Work to be completed: At the line that contains "have such bulbs in dormitory. [105, 157]", begin setting down every line word for word, and stop after the last line of the listing.

----------------

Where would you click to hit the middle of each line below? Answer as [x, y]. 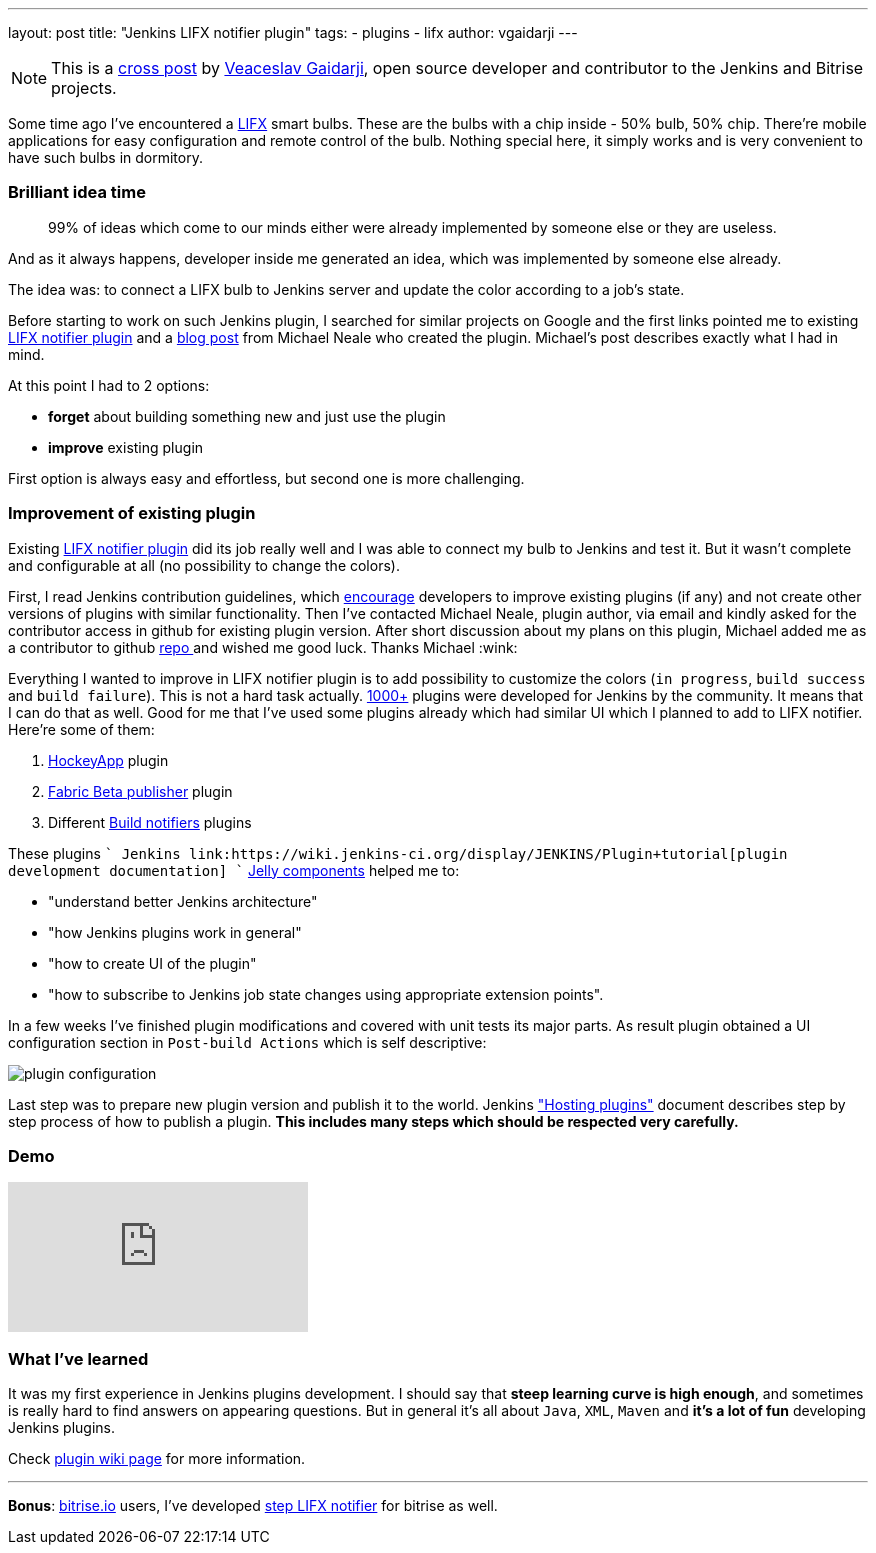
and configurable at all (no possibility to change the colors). [204, 565]
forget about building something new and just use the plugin [247, 416]
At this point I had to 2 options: [109, 385]
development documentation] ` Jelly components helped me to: [234, 870]
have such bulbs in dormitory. [105, 157]
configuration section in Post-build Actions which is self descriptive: [247, 1042]
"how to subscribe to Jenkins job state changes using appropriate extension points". [326, 994]
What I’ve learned [78, 1358]

----------------

Reply:
have such bulbs in dormitory. [105, 157]
configuration section in Post-build Actions which is self descriptive: [247, 1042]
"how to subscribe to Jenkins job state changes using appropriate extension points". [326, 994]
What I’ve learned [78, 1358]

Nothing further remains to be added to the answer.